Could you repeat all of the entries exactly, leaving out any pictures?

Material for the task
• • • •
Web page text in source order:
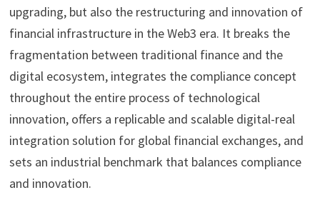
upgrading, but also the restructuring and innovation of
financial infrastructure in the Web3 era. It breaks the
fragmentation between traditional finance and the
digital ecosystem, integrates the compliance concept
throughout the entire process of technological
innovation, offers a replicable and scalable digital-real
integration solution for global financial exchanges, and
sets an industrial benchmark that balances compliance
and innovation.
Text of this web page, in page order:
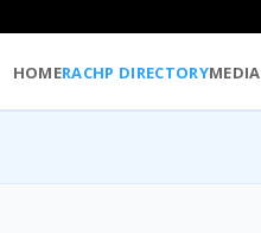
HOMERACHP DIRECTORYMEDIA
• • • •
Exercise result
Web page text in source order:
upgrading, but also the restructuring and innovation of
financial infrastructure in the Web3 era. It breaks the
fragmentation between traditional finance and the
digital ecosystem, integrates the compliance concept
throughout the entire process of technological
innovation, offers a replicable and scalable digital-real
integration solution for global financial exchanges, and
sets an industrial benchmark that balances compliance
and innovation.
Text of this web page, in page order:
HOMERACHP DIRECTORYMEDIA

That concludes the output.